- Opening Delimiter -

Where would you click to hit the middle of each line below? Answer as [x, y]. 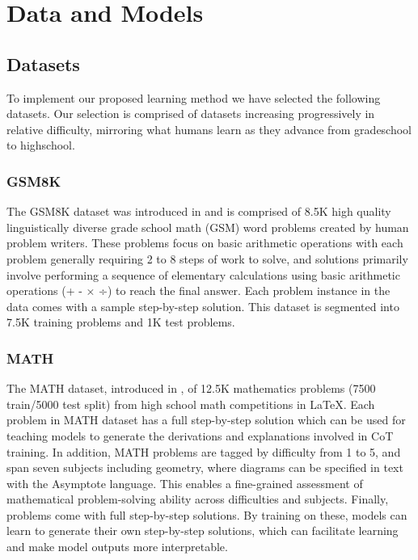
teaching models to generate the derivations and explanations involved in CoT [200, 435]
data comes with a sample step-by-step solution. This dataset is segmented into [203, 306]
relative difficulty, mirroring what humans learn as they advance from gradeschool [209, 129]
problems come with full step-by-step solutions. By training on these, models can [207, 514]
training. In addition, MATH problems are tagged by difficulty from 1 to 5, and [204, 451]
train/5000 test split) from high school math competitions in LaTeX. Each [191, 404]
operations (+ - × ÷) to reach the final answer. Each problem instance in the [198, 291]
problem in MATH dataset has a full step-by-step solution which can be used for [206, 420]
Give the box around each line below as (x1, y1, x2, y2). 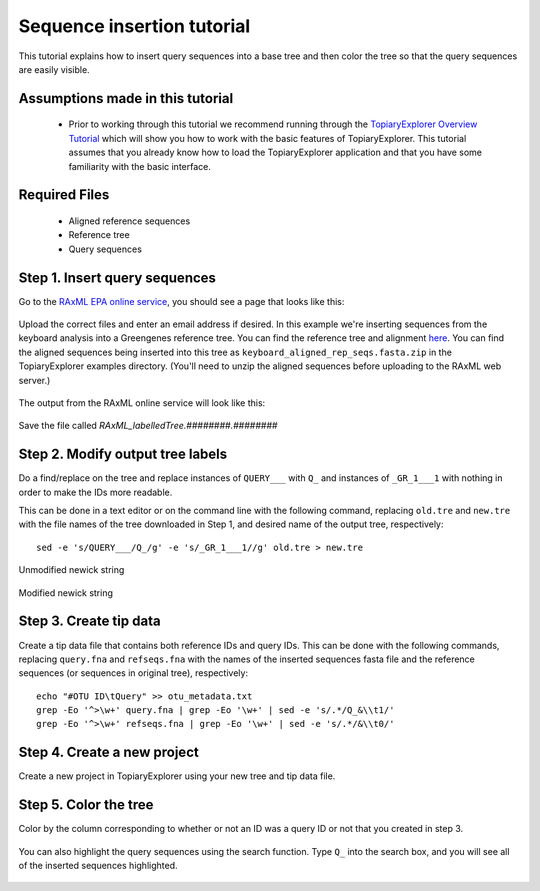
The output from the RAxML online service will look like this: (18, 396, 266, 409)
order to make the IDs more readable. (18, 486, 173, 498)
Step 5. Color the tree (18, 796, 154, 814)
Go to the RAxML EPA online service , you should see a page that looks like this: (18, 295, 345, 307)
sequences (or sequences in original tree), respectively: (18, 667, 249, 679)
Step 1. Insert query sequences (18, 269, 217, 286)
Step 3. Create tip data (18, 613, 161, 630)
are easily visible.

- Closing Delimiter -

### What you are asked to do
Without the pictures, write out all of the material exactly.

### Output of the exercise
Where would you click to hit the middle of each line below? Answer as [x, y]. 
teaching models to generate the derivations and explanations involved in CoT [200, 435]
data comes with a sample step-by-step solution. This dataset is segmented into [203, 306]
relative difficulty, mirroring what humans learn as they advance from gradeschool [209, 129]
problems come with full step-by-step solutions. By training on these, models can [207, 514]
training. In addition, MATH problems are tagged by difficulty from 1 to 5, and [204, 451]
train/5000 test split) from high school math competitions in LaTeX. Each [191, 404]
operations (+ - × ÷) to reach the final answer. Each problem instance in the [198, 291]
problem in MATH dataset has a full step-by-step solution which can be used for [206, 420]
Give the box around each line below as (x1, y1, x2, y2). 
The output from the RAxML online service will look like this: (18, 396, 266, 409)
order to make the IDs more readable. (18, 486, 173, 498)
Step 5. Color the tree (18, 796, 154, 814)
Go to the RAxML EPA online service , you should see a page that looks like this: (18, 295, 345, 307)
sequences (or sequences in original tree), respectively: (18, 667, 249, 679)
Step 1. Insert query sequences (18, 269, 217, 286)
Step 3. Create tip data (18, 613, 161, 630)
are easily visible.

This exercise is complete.